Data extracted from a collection
Start of Block

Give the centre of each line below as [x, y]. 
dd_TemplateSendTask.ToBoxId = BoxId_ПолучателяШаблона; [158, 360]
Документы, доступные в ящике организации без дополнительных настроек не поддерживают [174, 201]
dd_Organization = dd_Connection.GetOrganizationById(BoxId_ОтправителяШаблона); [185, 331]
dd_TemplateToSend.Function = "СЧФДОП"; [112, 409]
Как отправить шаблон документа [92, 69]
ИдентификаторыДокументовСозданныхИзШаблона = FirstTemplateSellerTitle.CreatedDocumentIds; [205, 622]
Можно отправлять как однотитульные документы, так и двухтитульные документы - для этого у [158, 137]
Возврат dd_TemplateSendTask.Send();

End of Block

Transcribe the records exactly as they appear.

Answer to this problem:
Give the centre of each line below as [x, y]. 
dd_TemplateSendTask.ToBoxId = BoxId_ПолучателяШаблона; [158, 360]
Документы, доступные в ящике организации без дополнительных настроек не поддерживают [174, 201]
dd_Organization = dd_Connection.GetOrganizationById(BoxId_ОтправителяШаблона); [185, 331]
dd_TemplateToSend.Function = "СЧФДОП"; [112, 409]
Как отправить шаблон документа [92, 69]
ИдентификаторыДокументовСозданныхИзШаблона = FirstTemplateSellerTitle.CreatedDocumentIds; [205, 622]
Можно отправлять как однотитульные документы, так и двухтитульные документы - для этого у [158, 137]
Возврат dd_TemplateSendTask.Send();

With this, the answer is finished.